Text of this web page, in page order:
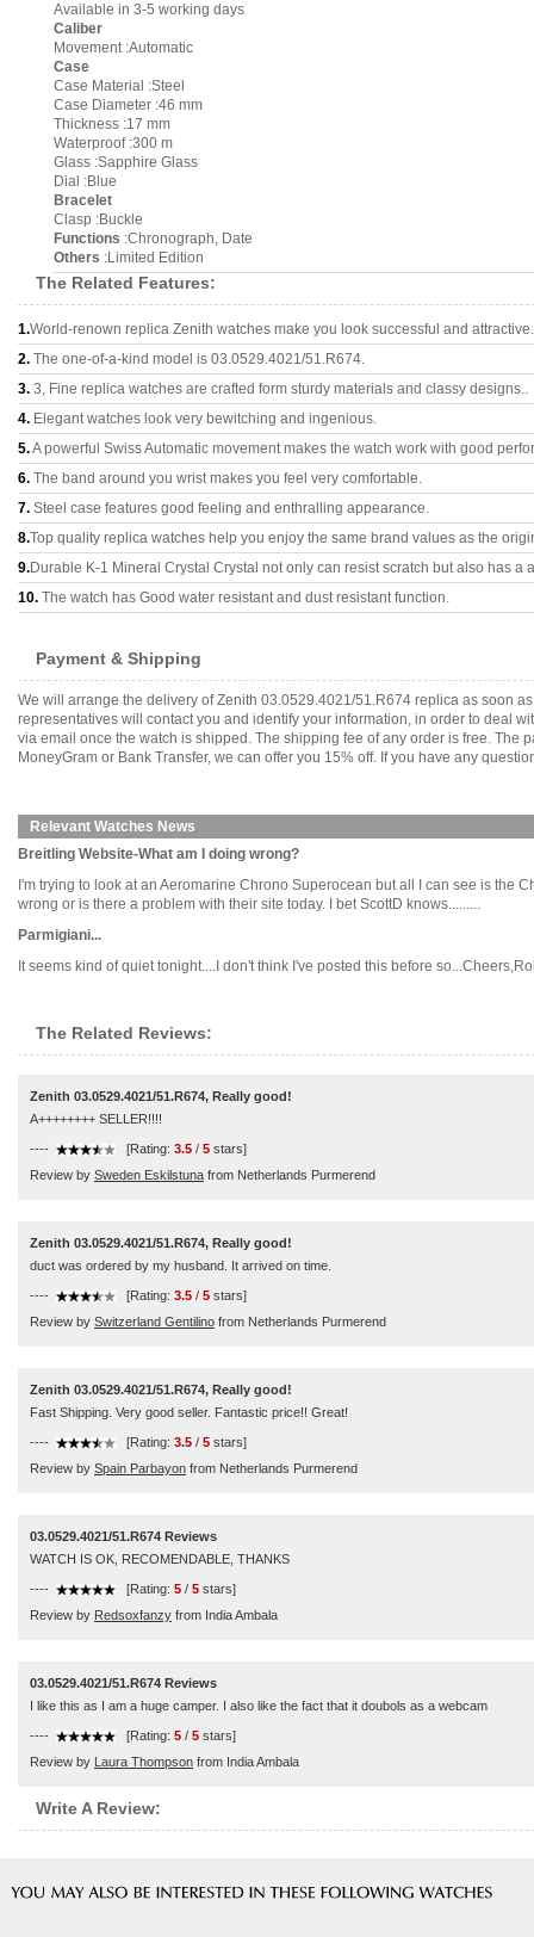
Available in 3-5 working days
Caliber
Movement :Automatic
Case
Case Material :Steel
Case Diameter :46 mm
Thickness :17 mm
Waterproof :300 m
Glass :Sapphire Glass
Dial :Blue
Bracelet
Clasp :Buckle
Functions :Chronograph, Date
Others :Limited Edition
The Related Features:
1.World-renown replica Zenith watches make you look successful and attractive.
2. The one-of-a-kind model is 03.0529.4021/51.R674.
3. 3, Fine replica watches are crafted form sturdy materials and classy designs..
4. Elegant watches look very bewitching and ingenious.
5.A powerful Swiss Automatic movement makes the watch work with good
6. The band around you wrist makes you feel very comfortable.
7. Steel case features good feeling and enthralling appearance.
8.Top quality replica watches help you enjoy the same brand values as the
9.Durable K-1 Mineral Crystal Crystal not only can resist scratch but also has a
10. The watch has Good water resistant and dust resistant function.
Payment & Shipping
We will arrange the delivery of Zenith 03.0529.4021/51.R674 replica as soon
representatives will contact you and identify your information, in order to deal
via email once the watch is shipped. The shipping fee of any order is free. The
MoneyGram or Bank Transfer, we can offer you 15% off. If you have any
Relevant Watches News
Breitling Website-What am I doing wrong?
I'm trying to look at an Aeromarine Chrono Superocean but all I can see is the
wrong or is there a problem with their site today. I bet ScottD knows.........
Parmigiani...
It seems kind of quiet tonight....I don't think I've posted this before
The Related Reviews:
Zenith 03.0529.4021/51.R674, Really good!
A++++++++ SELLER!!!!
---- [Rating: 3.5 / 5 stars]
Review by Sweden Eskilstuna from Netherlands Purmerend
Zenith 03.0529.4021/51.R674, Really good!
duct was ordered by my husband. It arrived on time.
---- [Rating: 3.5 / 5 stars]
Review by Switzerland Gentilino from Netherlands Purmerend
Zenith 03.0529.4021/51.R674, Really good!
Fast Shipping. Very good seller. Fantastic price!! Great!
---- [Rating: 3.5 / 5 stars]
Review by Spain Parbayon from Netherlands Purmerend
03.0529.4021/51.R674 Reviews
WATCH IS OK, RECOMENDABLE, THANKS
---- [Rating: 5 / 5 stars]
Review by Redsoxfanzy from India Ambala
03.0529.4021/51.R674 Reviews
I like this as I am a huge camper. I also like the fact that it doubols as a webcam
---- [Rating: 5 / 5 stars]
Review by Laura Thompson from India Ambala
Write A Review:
------
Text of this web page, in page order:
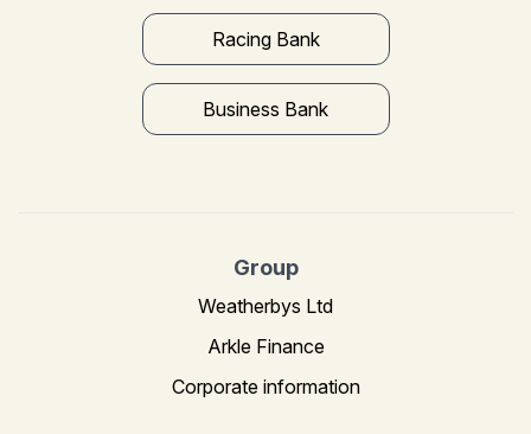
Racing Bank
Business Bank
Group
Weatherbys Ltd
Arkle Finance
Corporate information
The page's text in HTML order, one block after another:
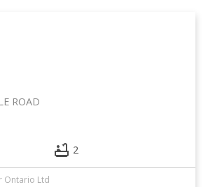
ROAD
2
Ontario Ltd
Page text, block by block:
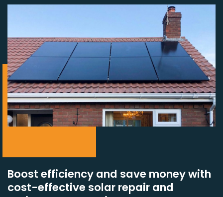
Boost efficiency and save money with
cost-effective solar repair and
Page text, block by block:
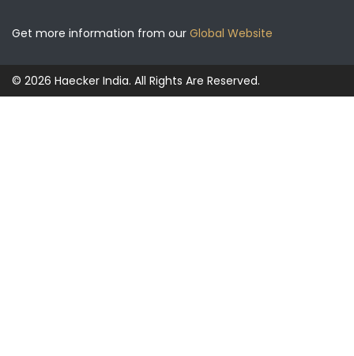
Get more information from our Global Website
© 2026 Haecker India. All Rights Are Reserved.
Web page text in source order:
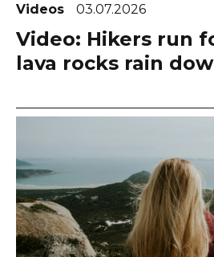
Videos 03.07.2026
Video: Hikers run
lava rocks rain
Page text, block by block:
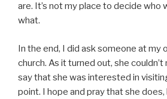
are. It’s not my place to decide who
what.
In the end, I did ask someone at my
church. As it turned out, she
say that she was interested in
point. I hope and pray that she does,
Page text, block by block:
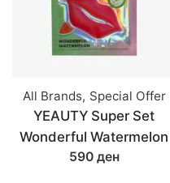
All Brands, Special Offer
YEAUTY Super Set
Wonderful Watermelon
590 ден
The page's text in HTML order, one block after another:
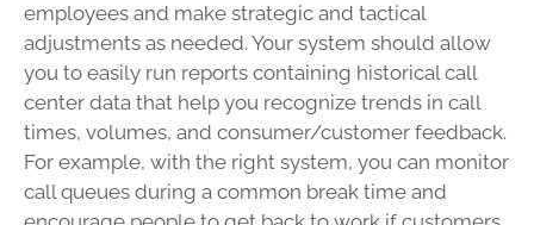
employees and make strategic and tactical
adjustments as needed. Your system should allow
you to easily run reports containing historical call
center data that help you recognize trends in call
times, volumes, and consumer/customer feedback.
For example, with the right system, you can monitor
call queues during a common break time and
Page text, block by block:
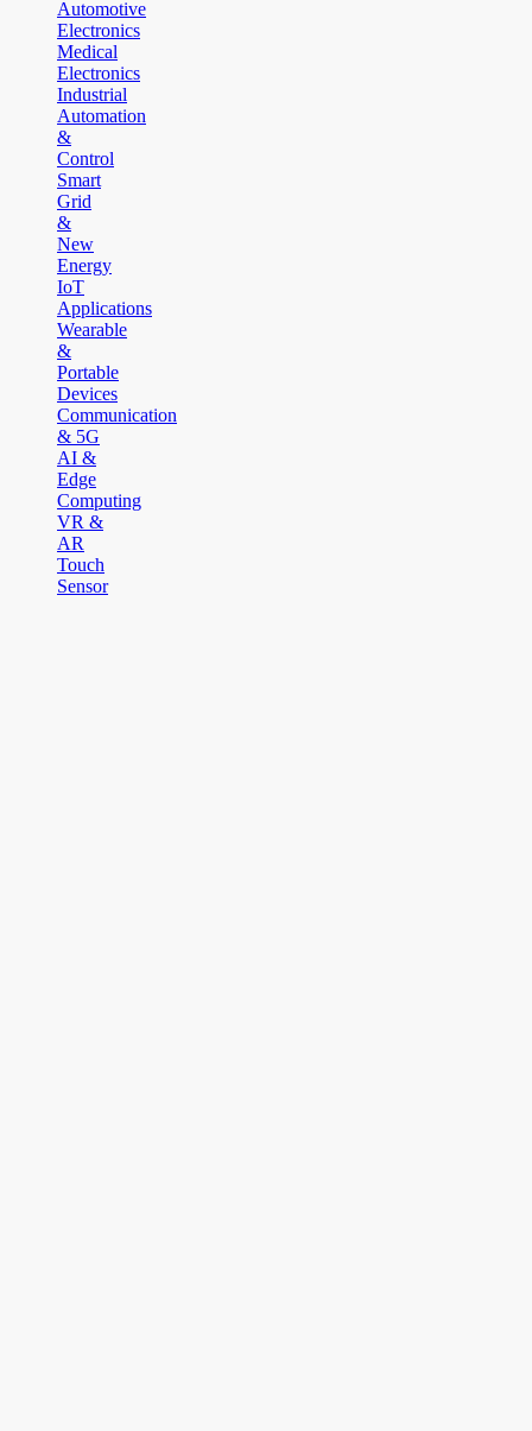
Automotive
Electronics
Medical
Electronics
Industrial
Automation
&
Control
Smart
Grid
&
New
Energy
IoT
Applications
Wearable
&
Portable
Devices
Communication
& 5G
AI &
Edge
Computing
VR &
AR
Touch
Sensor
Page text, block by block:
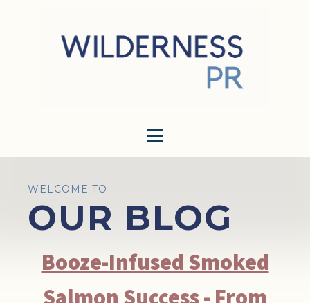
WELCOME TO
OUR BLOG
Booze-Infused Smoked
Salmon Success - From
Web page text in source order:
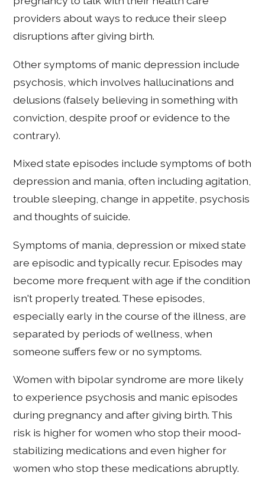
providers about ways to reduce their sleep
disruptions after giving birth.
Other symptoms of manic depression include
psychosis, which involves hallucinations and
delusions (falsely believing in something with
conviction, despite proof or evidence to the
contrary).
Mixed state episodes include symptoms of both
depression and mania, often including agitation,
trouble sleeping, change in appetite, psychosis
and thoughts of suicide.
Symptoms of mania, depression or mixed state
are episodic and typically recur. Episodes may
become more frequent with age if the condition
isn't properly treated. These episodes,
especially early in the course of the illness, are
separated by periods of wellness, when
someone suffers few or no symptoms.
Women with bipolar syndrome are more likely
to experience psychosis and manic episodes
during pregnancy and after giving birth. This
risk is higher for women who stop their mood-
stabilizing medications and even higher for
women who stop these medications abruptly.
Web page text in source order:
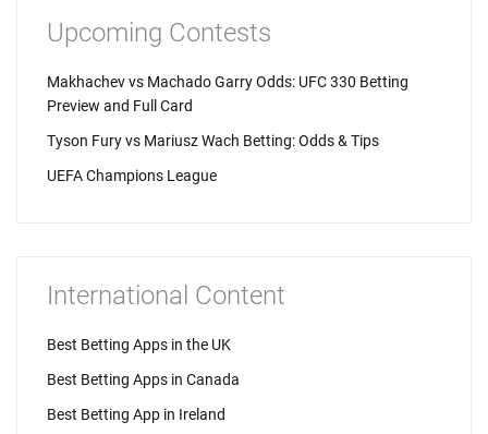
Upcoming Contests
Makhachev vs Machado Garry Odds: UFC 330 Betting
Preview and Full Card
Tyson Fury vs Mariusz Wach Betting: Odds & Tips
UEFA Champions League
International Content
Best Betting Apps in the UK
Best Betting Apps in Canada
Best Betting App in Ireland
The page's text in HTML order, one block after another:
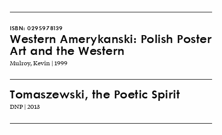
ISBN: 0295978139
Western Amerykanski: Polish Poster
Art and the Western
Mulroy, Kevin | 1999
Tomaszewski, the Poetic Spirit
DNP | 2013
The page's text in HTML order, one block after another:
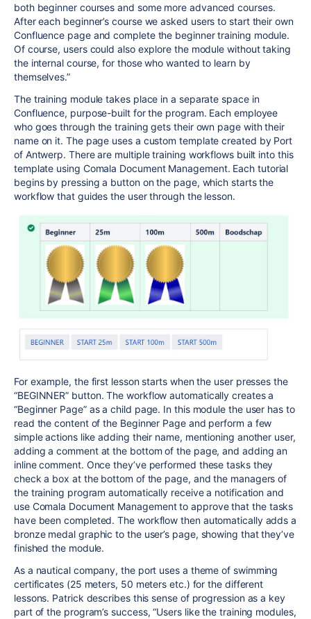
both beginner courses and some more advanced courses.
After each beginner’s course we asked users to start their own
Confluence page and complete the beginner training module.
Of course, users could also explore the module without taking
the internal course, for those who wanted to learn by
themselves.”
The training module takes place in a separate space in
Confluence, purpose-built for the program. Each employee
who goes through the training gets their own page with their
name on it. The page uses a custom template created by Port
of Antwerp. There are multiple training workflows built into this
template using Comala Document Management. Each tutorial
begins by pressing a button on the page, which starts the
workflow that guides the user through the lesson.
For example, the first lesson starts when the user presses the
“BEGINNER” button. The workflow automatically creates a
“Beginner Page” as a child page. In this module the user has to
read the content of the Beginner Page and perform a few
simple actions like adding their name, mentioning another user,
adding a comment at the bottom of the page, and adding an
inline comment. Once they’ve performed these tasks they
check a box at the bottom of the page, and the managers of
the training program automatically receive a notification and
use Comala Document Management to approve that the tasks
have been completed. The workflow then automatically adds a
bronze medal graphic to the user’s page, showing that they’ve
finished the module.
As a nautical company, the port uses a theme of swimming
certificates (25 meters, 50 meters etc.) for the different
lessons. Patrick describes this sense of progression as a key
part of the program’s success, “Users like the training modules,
------
Directions for this task » Within the entries, find all lines holding "bottom" and copy each one.

Completed task »
adding a comment at the bottom of the page, and adding an
check a box at the bottom of the page, and the managers of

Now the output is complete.